▶ _INFORMATION SHOWN_
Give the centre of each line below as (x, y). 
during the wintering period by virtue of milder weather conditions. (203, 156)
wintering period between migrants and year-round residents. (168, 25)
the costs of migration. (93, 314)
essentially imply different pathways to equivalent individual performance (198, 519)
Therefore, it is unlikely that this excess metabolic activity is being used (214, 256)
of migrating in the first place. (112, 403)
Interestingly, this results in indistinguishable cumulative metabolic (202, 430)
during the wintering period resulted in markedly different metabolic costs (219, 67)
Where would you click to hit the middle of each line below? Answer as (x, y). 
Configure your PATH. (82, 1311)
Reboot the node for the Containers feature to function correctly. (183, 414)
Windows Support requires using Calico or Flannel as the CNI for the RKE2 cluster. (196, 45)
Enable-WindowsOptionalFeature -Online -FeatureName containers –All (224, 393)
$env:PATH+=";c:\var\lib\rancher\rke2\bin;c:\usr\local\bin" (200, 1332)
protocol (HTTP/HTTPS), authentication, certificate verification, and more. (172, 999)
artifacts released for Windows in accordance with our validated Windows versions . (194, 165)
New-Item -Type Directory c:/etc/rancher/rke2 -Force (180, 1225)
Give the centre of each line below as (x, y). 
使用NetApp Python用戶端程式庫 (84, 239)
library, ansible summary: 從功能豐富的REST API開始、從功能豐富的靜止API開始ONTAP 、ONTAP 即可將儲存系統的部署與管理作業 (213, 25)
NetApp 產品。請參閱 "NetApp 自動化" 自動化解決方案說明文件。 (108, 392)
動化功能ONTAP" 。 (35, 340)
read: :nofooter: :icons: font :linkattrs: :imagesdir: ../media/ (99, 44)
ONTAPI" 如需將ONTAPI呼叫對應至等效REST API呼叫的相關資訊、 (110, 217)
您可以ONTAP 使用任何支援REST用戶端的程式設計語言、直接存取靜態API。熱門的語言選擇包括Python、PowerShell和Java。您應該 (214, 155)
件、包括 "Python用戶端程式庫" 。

▶ _PROBLEM TO WORK ON_
Every entry should be given again exactly as written.

▶ _SOLUTION TO THE PROBLEM_
Give the centre of each line below as (x, y). 
during the wintering period by virtue of milder weather conditions. (203, 156)
wintering period between migrants and year-round residents. (168, 25)
the costs of migration. (93, 314)
essentially imply different pathways to equivalent individual performance (198, 519)
Therefore, it is unlikely that this excess metabolic activity is being used (214, 256)
of migrating in the first place. (112, 403)
Interestingly, this results in indistinguishable cumulative metabolic (202, 430)
during the wintering period resulted in markedly different metabolic costs (219, 67)
Where would you click to hit the middle of each line below? Answer as (x, y). 
Configure your PATH. (82, 1311)
Reboot the node for the Containers feature to function correctly. (183, 414)
Windows Support requires using Calico or Flannel as the CNI for the RKE2 cluster. (196, 45)
Enable-WindowsOptionalFeature -Online -FeatureName containers –All (224, 393)
$env:PATH+=";c:\var\lib\rancher\rke2\bin;c:\usr\local\bin" (200, 1332)
protocol (HTTP/HTTPS), authentication, certificate verification, and more. (172, 999)
artifacts released for Windows in accordance with our validated Windows versions . (194, 165)
New-Item -Type Directory c:/etc/rancher/rke2 -Force (180, 1225)
Give the centre of each line below as (x, y). 
使用NetApp Python用戶端程式庫 (84, 239)
library, ansible summary: 從功能豐富的REST API開始、從功能豐富的靜止API開始ONTAP 、ONTAP 即可將儲存系統的部署與管理作業 (213, 25)
NetApp 產品。請參閱 "NetApp 自動化" 自動化解決方案說明文件。 (108, 392)
動化功能ONTAP" 。 (35, 340)
read: :nofooter: :icons: font :linkattrs: :imagesdir: ../media/ (99, 44)
ONTAPI" 如需將ONTAPI呼叫對應至等效REST API呼叫的相關資訊、 (110, 217)
您可以ONTAP 使用任何支援REST用戶端的程式設計語言、直接存取靜態API。熱門的語言選擇包括Python、PowerShell和Java。您應該 (214, 155)
件、包括 "Python用戶端程式庫" 。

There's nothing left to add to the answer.